8180. V. Die verminderingen zijn ook het gevolg van de door u gemaakte inrichtingen, waardoor de menschen in staat gesteld zijn om meer te produceeren?
A Ja, zij moeten misschien wat harder werken en wat meer beweging maken; maar zij kunnen meer produceeren.
8181. V. Maar voor hetzelfde loon?
A. Ja.
8182. V. Dus uw productie vermeerdert, zij werken harder en zij werken meer, maar het loon blijft hetzelfde?
A. Jawel, en wij verkoopen voor de helff van vroeger, zoodat wij er ten slotte nog nadeel van hebben.
8183. V. Maar voor zoover het mogelijk is verhaalt gij dat nadeel op het dagelijksch bestaan van den ouvrier?
A. Ja, doch dat wischt het verschil niet uit.
8184. V. Neen, maar zoover het maar gaan kan wordt het door u beproefd. Zijt gij op de hoogte van de biscuitovens?
A. Dat behoort tot het departement van mijn broeder Louis.
8185. V. Maar gij hebt toch ook ovens onder uw beheer?
A. Alleen gewone glasovens.
8186. V. Welke arbeid wordt daarbij gevorderd?
A. Meent gij de zwaarte van het werk, bij het inzetten van de glaspotten en op de hitte waaraan de menschen zich moeten blootstellen?
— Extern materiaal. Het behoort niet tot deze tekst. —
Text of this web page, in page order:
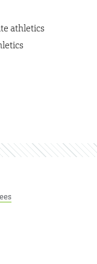
athletics
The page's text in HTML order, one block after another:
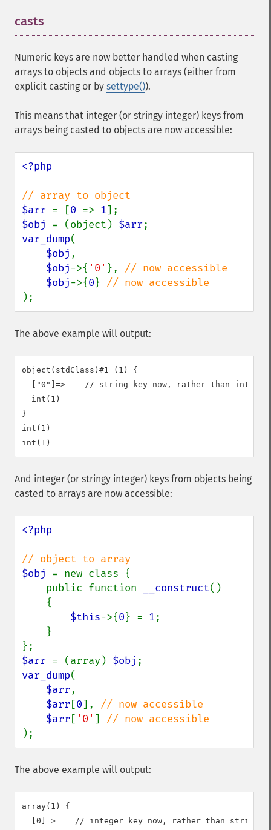
casts
Numeric keys are now better handled when casting
arrays to objects and objects to arrays (either from
explicit casting or by settype()).
This means that integer (or stringy integer) keys from
arrays being casted to objects are now accessible:
<?php
$arr = [0 => 1
$obj = (object) $arr
var_dump(
$obj ,
$obj->{ '0' }, // now accessible
$obj->{0}
);
The above example will output:
object(stdClass)#1 (1) {
["0"]=>    // string key now, rather than integer
  int(1)
}
int(1)
And integer (or stringy integer) keys from objects being
casted to arrays are now accessible:
<?php
$obj = new class {
    public function
__construct()
$this->{0} = 1;
$arr = (array) $obj
var_dump(
$arr,
$arr [0], // now accessible
$arr [ '0' ]
);
The above example will output:
array(1) {
[0]=>    // integer key now, rather than string
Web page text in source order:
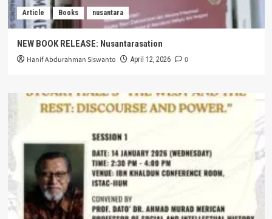
Article Books nusantara
NEW BOOK RELEASE: Nusantarasation
Hanif Abdurahman Siswanto April 12, 2026 0
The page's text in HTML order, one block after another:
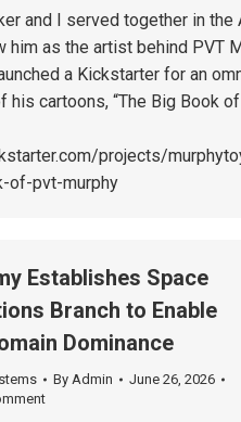
and I served together in the
him as the artist behind PVT
a Kickstarter for an
his cartoons, “The Big Book
projects/
of-pvt-murphy
Establishes Space
Branch to Enable
Dominance
By Admin
June 26, 2026
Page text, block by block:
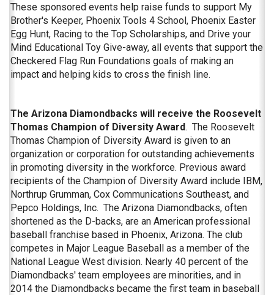
These sponsored events help raise funds to support My
Brother's Keeper, Phoenix Tools 4 School, Phoenix Easter
Egg Hunt, Racing to the Top Scholarships, and Drive your
Mind Educational Toy Give-away, all events that support the
Checkered Flag Run Foundations goals of making an
impact and helping kids to cross the finish line.
The Arizona Diamondbacks will receive the Roosevelt
Thomas Champion of Diversity Award. The Roosevelt
Thomas Champion of Diversity Award is given to an
organization or corporation for outstanding achievements
in promoting diversity in the workforce. Previous award
recipients of the Champion of Diversity Award include IBM,
Northrup Grumman, Cox Communications Southeast, and
Pepco Holdings, Inc. The Arizona Diamondbacks, often
shortened as the D-backs, are an American professional
baseball franchise based in Phoenix, Arizona. The club
competes in Major League Baseball as a member of the
National League West division. Nearly 40 percent of the
Diamondbacks' team employees are minorities, and in
2014 the Diamondbacks became the first team in baseball
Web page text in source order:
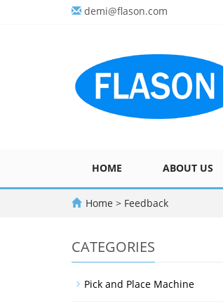
demi@flason.com
HOME ABOUT US
Home > Feedback
CATEGORIES
Pick and Place Machine
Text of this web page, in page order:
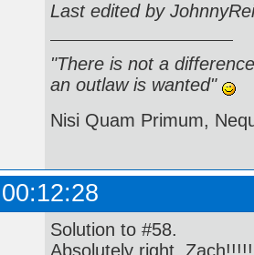
Last edited by
"There is not a
an outlaw is wanted"
Nisi Quam Primum,
Solution to #58.
Absolutely right, Zach!!!!!
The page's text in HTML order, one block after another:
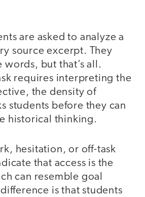
are asked to analyze a
source excerpt. They
words, but that’s all.
requires interpreting the
the density of
students before they can
historical thinking.
hesitation, or off-task
that access is the
can resemble goal
is that students
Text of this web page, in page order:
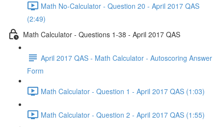
Math No-Calculator - Question 20 - April 2017 QAS
(2:49)
Math Calculator - Questions 1-38 - April 2017 QAS
April 2017 QAS - Math Calculator - Autoscoring Answer
Form
Math Calculator - Question 1 - April 2017 QAS (1:03)
Math Calculator - Question 2 - April 2017 QAS (1:55)
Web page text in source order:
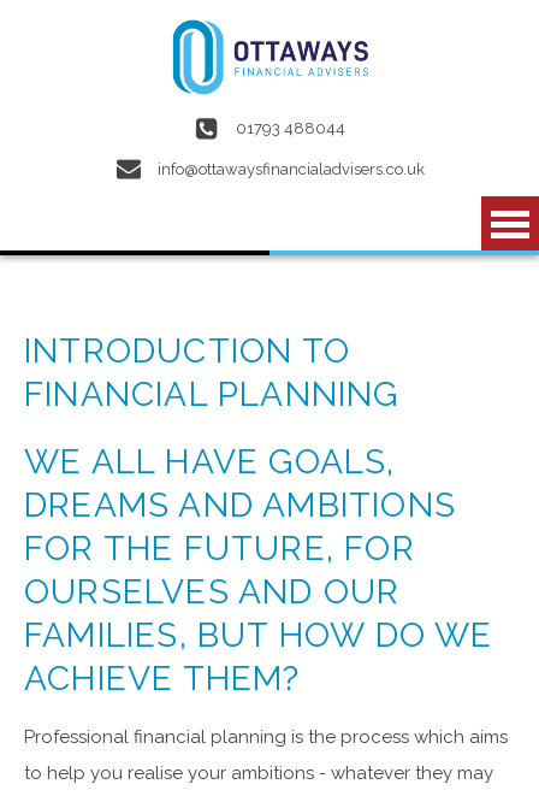
01793 488044
info@ottawaysfinancialadvisers.co.uk
INTRODUCTION TO
FINANCIAL PLANNING
WE ALL HAVE GOALS,
DREAMS AND AMBITIONS
FOR THE FUTURE, FOR
OURSELVES AND OUR
FAMILIES, BUT HOW DO WE
ACHIEVE THEM?
Professional financial planning is the process which aims
to help you realise your ambitions - whatever they may
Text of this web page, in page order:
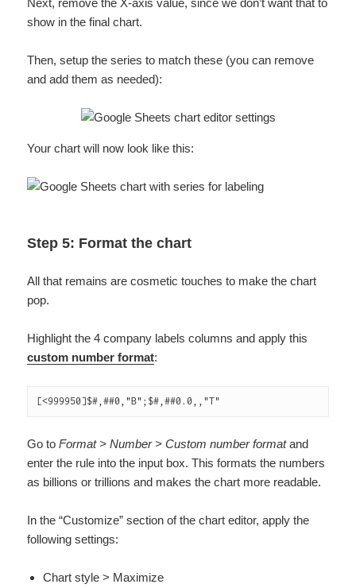
show in the final chart.
Then, setup the series to match these (you can remove
and add them as needed):
Your chart will now look like this:
Step 5: Format the chart
All that remains are cosmetic touches to make the chart
pop.
Highlight the 4 company labels columns and apply this
custom number format:
[<999950]$#,##0,"B";$#,##0.0,,"T"
Go toFormat > Number > Custom number formatand
enter the rule into the input box. This formats the numbers
as billions or trillions and makes the chart more readable.
In the “Customize” section of the chart editor, apply the
following settings:
Chart style > Maximize

8187. V. Die werkzaamheden zijn niet dezelfde als bij de biscuitovens?
A. Neen.
8188. V. De heer Ruys van Beerenbroek: Toen ik met de heeren Beelaerts van Blokland en Bekaar de fabriek heb bezocht en speciaal een morgen doorbracht in de glasafdeeling van de fabriek, hebben wij vele dingen gezien, waaromtrent ik gaarne nog eenige inlichtingen zou wenschen te bekomen. Wij zijn in de eerste plaats, begonnen met de glasovens, waarmede de grondstoffen bewerkt worden. In de kelders wordt nogal stof ontwikkeld; is de toestand daar verbeterd sedert vroeger?
A. Zeer veel, in die kelders was geen lucht, wij hebben groote ramen laten maken zoodat er thans een goede ventilatie is.
8189. V. Wordt' de stof, die daar verwerkt wordt, hinderlijk, zoodat het noodig zou zijn aan de arbeiders contrerespirators te geven, zooals dat in de afdeeling aardewerk beproefd is?
A. Ik geloof dat het goed zou zijn, als de werklieden ze in gebruik wilden nemen.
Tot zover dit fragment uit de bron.